These studies all show a significant advantage for the use of this technology not only for high-grade gliomas as outlined above but also for low-grade gliomas and pituitary tumors [16,43,52-54]. However, despite the use of this technology complete resection is sometimes still not possible. This can be secondary to tumor location in or near eloquent cortex, tumor adjacent to the ventricle or tumor extending into deep or midline structures or associated around major vascular structures[27,35,55,56]. Image interpretation during intraoperative procedures can also lead to its own challenges. Tissue can become distorted and damaged secondary to surgical trauma. This can lead to a disruption of the blood-brain barrier and thus increased contrast enhancement. In addition, blood products and air in the surgical cavity can also distort the imaging findings [35,43,44]. Finally the administration of contrast agents for preoperative navigational studies the morning of surgery can also affect intraoperative imaging results.

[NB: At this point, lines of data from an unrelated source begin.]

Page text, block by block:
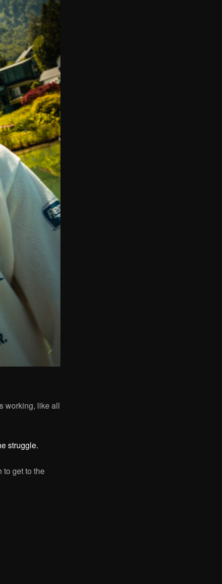
working, like all
struggle.
get to the
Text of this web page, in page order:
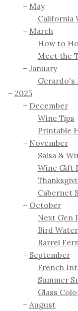
May
California
March
How to
Meet the
January
Gerardo's
2025
December
Wine Tips
Printable
November
Salsa &
Wine Gift
Cabernet
October
Next Gen
Bird
Barrel
September
French
Summer
Glass
August
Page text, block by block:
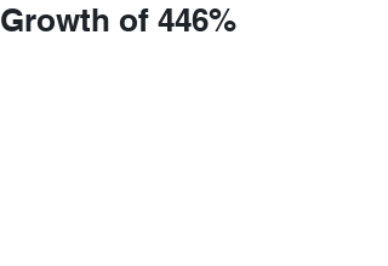
Growth of 446%
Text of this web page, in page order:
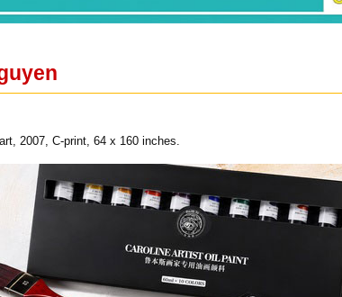
2007, C-print, 64 x 160 inches.
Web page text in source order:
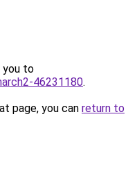
you to
46231180.
page, you can return to
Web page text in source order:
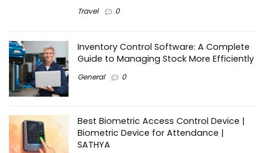
Travel 0
Inventory Control Software: A Complete
Guide to Managing Stock More Efficiently
General 0
Best Biometric Access Control Device |
Biometric Device for Attendance |
SATHYA
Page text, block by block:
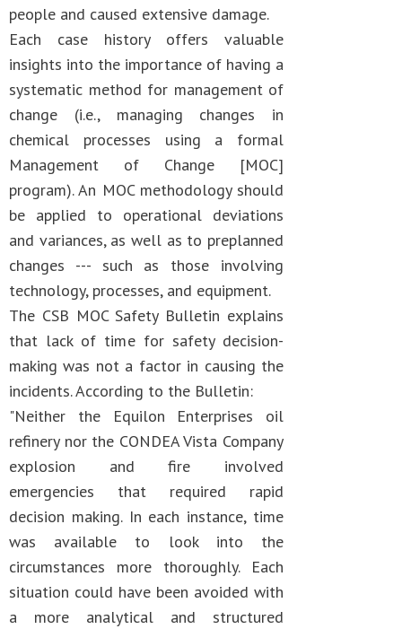
people and caused extensive damage.
Each case history offers valuable
insights into the importance of having a
systematic method for management of
change (i.e., managing changes in
chemical processes using a formal
Management of Change [MOC]
program). An MOC methodology should
be applied to operational deviations
and variances, as well as to preplanned
changes --- such as those involving
technology, processes, and equipment.
The CSB MOC Safety Bulletin explains
that lack of time for safety decision-
making was not a factor in causing the
incidents. According to the Bulletin:
"Neither the Equilon Enterprises oil
refinery nor the CONDEA Vista Company
explosion and fire involved
emergencies that required rapid
decision making. In each instance, time
was available to look into the
circumstances more thoroughly. Each
situation could have been avoided with
a more analytical and structured
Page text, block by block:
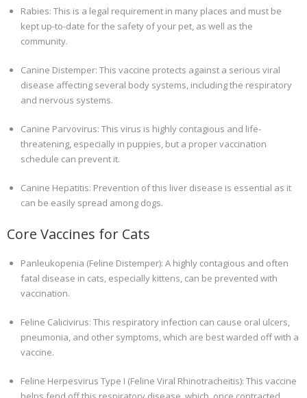
Rabies: This is a legal requirement in many places and must be
kept up-to-date for the safety of your pet, as well as the
community.
Canine Distemper: This vaccine protects against a serious viral
disease affecting several body systems, including the respiratory
and nervous systems.
Canine Parvovirus: This virus is highly contagious and life-
threatening, especially in puppies, but a proper vaccination
schedule can prevent it.
Canine Hepatitis: Prevention of this liver disease is essential as it
can be easily spread among dogs.
Core Vaccines for Cats
Panleukopenia (Feline Distemper): A highly contagious and often
fatal disease in cats, especially kittens, can be prevented with
vaccination.
Feline Calicivirus: This respiratory infection can cause oral ulcers,
pneumonia, and other symptoms, which are best warded off with a
vaccine.
Feline Herpesvirus Type I (Feline Viral Rhinotracheitis): This vaccine
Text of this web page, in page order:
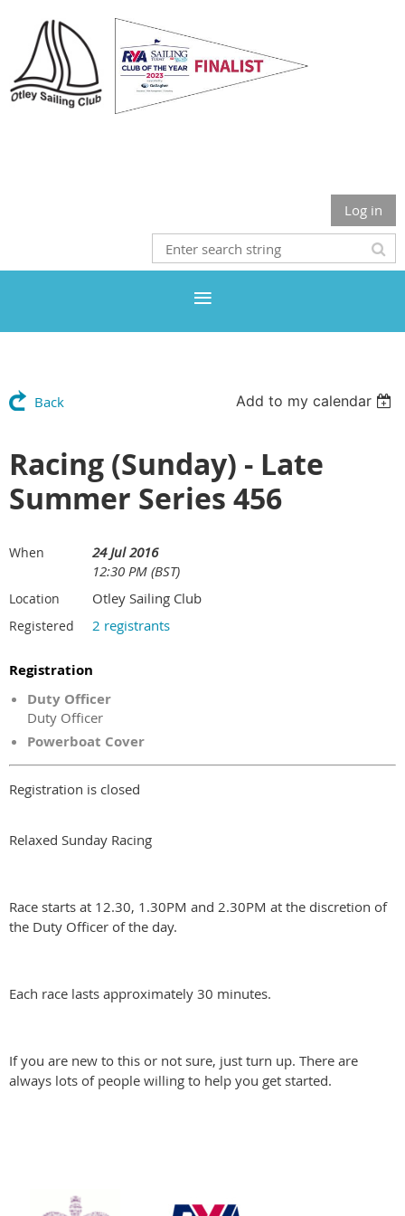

As a result of these issues we routinely review all intraoperative imaging scans alongside an experienced neuroradiologist in the iMRI control room during all procedures. Intraoperative scans are directly compared to preoperative studies and when necessary any areas of questionable residual tumor are directly investigated after the new dataset is downloaded to the navigation system. Careful review of the imaging findings are necessary as overly aggressive resections can lead to increased risk of new neurological deficits.

Advertisement

7. Awake mapping techniques

Regardless of the surgical techniques used for tumor resection the goal for extensive tumor removal must always be tempered with the potential risk of inducing new or worsened neurological injuries, as the patients postoperative neurological status is strongly correlated with overall outcome. For lesions located in or near motor or speech centers intraoperative mapping via electro-cortical stimulation can effectively identify these eloquent areas.

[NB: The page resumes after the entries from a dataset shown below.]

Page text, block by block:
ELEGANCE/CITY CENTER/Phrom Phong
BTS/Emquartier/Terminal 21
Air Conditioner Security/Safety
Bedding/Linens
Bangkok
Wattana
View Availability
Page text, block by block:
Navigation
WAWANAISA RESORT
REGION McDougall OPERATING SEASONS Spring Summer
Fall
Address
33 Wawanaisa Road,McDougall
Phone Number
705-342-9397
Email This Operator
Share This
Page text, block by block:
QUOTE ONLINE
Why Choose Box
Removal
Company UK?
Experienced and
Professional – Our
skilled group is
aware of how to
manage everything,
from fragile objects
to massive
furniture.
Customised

Newer developments in preoperative imaging such as functional MRI (fMRI) and diffusion tensor imaging based fiber tracking (DTI-FT) can help to grossly localize the location of eloquent cortex and their corresponding deep white matter tracts; however the accuracy of exact localization is more reliably determined with intraoperative cortical and subcortical mapping techniques [57-64]. A meta-analysis of over 8000 patients who underwent craniotomy for resection of intracranial glioma showed that patients who underwent intraoperative mapping had a greater than two fold reduction in permanent neurological deficits [65].

Motor mapping can be performed either with the patient awake or under general anesthesia (without muscle paralysis) while speech mapping requires the use of an awake anesthesia technique at least during the mapping portion. Remifentanil and propofol or dexmetomidate infusions are often used for these procedures as they have very short half-lives [17,55]. The use of longer acting narcotics should be minimized as patients can become agitated and uncooperative with the over use of sedatives or narcotics. In addition an extensive local field block of all regional nerves with a combination of a short and long-acting local anesthetic also helps significantly with patient comfort and cooperation [17]. Patient selection is of paramount importance as patients with severe edema, or significant pulmonary or airway issues may not tolerate such a procedure. Time should be taken with the patient preoperatively to address and concerns and thus minimize anxiety as well as to prepare the patient for their involvement for the procedure. Complete details regarding the anesthesia for this technique are available elsewhere [17,55]. I prefer to conduct all of my mapping procedures with an awake technique regardless of whether speech function is being interrogated as having the ability to converse with the patient and readily assess their neurological function is as important as localizing the area of eloquent cortex. I have my anesthesiologist or operating room nurse regularly assess the patients motor function throughout tumor resection, if speech cortex is involved we routinely employ the assistance of a trained speech and language therapist who also assists the patient in carrying on a conversation during tumor resection after mapping and stimulation have been completed.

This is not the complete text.